Adsorption of ions on semiconductor surfaces. I. Silver and halide ions on silver halides

Interaction potentials of silver and halide ions adsorbed on the surfaces of silver halides crystals are calculated. The adsorption of such ions leads to a redistribution of charges at the interface between the semiconductor and an electrolyte (emulsion) containing such ions. This has important implications for such processes as photography and liquid-junction solar cells. We find that the adsorption of silver and halide ions occurs all over the crystal surface [(100) plane], with a pronounced tendency of Ag⁺ to be adsorbed onto X ^- sites, the X^- onto Ag⁺ sites, and both to be adsorbed onto the midpoint site. The adsorption of Ag⁺ ions is found to be weaker than that of the X^- ions, in accordance with experiments.
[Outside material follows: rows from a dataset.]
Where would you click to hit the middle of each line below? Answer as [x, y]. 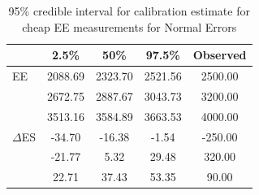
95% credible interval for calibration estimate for [129, 11]
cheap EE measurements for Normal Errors [129, 26]
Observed [220, 55]
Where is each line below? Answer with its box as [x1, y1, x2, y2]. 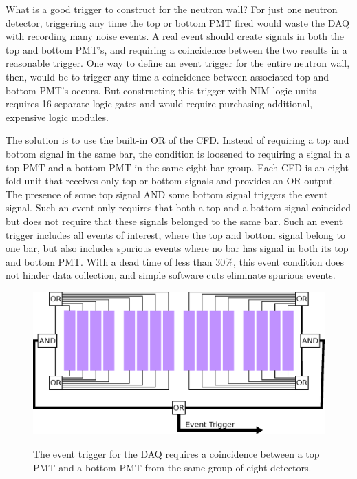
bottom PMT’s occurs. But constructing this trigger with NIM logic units [6, 83, 316, 97]
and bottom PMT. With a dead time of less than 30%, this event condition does [6, 254, 345, 268]
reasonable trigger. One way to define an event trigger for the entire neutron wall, [6, 56, 350, 70]
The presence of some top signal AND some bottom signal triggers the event [6, 187, 328, 201]
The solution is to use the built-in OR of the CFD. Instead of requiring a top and [6, 133, 349, 147]
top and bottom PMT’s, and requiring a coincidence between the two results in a [6, 42, 347, 56]
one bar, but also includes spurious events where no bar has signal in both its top [6, 241, 349, 255]
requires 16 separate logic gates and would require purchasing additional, [6, 96, 313, 111]
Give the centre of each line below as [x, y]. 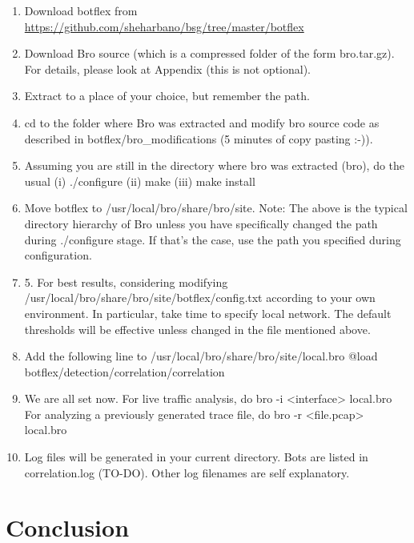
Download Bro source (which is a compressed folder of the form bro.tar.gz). [209, 53]
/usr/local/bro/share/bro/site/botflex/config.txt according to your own [200, 298]
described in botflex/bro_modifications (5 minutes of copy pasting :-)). [199, 138]
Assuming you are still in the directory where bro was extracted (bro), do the [215, 165]
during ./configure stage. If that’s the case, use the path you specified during [213, 239]
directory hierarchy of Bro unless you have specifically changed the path [201, 223]
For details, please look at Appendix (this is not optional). [167, 68]
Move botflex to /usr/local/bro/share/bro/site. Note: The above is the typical [216, 208]
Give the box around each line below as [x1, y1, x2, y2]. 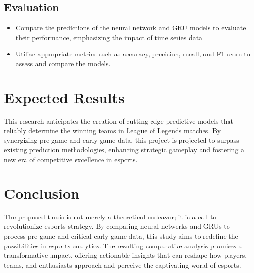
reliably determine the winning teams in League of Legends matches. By [4, 125, 221, 136]
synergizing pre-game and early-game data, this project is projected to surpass [4, 135, 239, 145]
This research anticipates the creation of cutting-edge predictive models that [4, 115, 233, 126]
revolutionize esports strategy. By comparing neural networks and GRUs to [4, 221, 230, 231]
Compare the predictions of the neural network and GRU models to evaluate [15, 23, 246, 33]
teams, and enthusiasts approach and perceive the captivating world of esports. [4, 259, 241, 270]
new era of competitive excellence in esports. [4, 154, 138, 164]
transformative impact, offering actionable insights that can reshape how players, [4, 250, 247, 260]
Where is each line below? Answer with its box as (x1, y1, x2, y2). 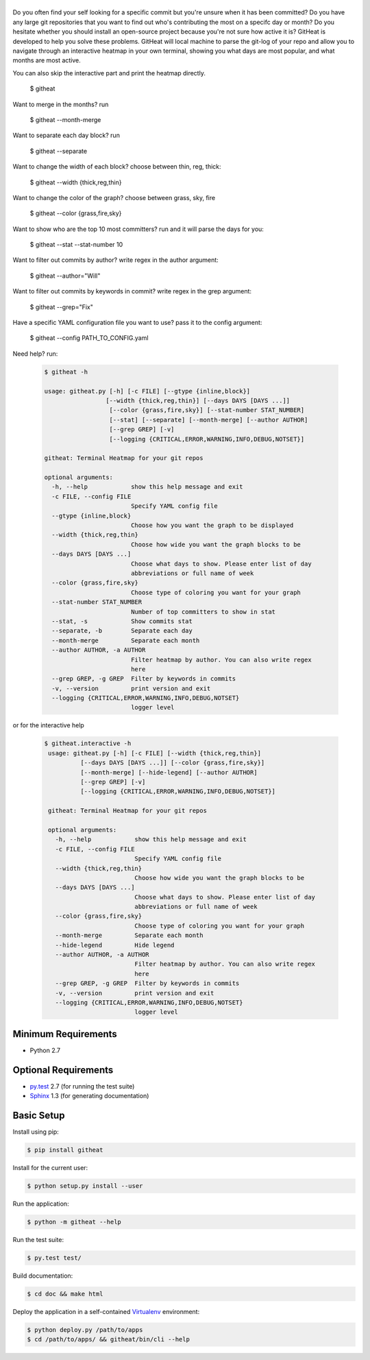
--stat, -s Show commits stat (51, 617, 193, 625)
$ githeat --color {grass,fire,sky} (29, 209, 122, 217)
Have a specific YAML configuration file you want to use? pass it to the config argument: (12, 319, 262, 327)
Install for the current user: (12, 1164, 88, 1172)
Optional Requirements (12, 1064, 114, 1076)
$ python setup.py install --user (27, 1182, 143, 1190)
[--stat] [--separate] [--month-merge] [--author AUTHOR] (109, 415, 308, 424)
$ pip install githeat (27, 1146, 103, 1154)
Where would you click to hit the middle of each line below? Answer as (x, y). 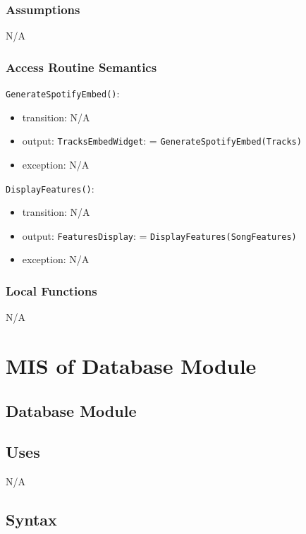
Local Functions (51, 290)
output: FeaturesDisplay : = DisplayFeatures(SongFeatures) (159, 235)
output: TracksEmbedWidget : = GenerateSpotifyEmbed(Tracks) (162, 141)
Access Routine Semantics (81, 67)
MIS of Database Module (131, 366)
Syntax (31, 520)
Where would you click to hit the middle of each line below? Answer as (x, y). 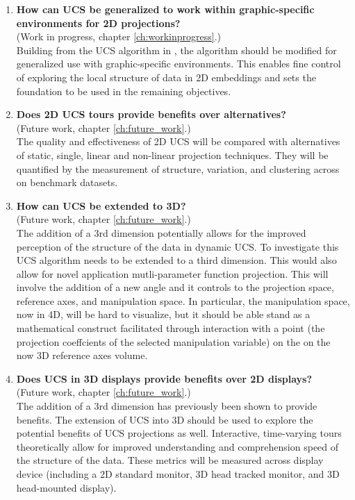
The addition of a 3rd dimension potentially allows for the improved (161, 232)
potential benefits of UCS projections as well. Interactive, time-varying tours (179, 433)
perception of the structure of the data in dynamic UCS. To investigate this (177, 246)
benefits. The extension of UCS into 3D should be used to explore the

The adsorption of ions when interstitial Ag⁺ ion and Ag⁺ vacancy (Frenkel defect) are present close to the surface is also considered. We find that adsorbed X^- ions enrich the space-charge layer of the AgX crystal with extra positive charge, shifting the band edges towards a more cathodic potential. The reverse trend is found when Ag ⁺ ions are adsorbed. In a forthcoming publication, we extend the present model to include model of charge transfer processes at these interfaces. From these calculations we obtain some guidelines for the construction of systems with high charge transfer probability. Surprisingly, these guidelines are satisfied by most photoelectrochemical cells as well as by other systems.